The foreign investment problem had been resolved without causing much delay, but, Ghosh said “It added a lot to our anxiety levels”.

Back To the Present

Despite the increase in foreign investment Ujjivan was never in violation of any law as at that point in time it was still an NBFC and permitted to have 100 percent foreign ownership. For the same reason RBI could not force the unwinding of any trades in its shares, making it the company’s job to reduce foreign shareholding or jeopardise its small finance bank license.

In contrast, HDFC Bank is currently in violation of the law, by RBI’s own admission. To remedy that, some trades will have to be voided, and that’s going to cost someone, maybe dearly.

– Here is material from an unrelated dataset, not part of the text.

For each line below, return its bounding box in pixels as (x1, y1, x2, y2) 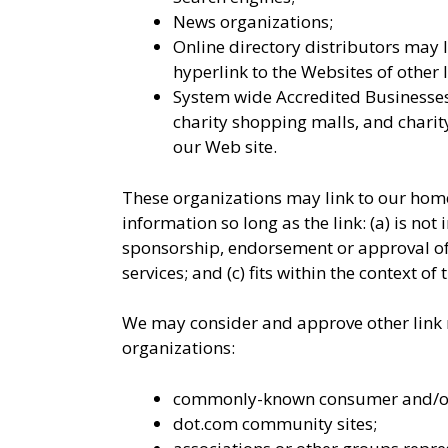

Dharmesh Mehta, managing director and chief executive officer of Axis Capital, said in an email conversation that, “it is impossible to perfectly time the closure of the FPI limit as the public disclosure of the FPI holding in any company is not on a daily basis but as per the last shareholding pattern declared, which can be outdated. So it’s impossible for the FPI buyer to know how much it can buy before the limit is breached”.

Mehta’s of the opinion that permission based buying should be applied by RBI earlier, instead of at the current two percent limit. But only if approvals are granted immediately due to price sensitivity. The better solution, he said, is a more efficient online monitoring system.

The entire process should be automated and monitored on a daily basis. It should be one agency which should monitor this on a daily basis and to expect RBI to monitor the same on a daily basis is not fair to RBI and should be moved to another agency, maybe the Stock Exchanges as the FPI limit guidelines are well laid out and trading takes place on the exchange, so they can take immediate action. It’s time India resolves this process immediately and plugs the loopholes in the system. With so much FPI investment in the country such volatility is not good for Indian capital markets’ image in the world.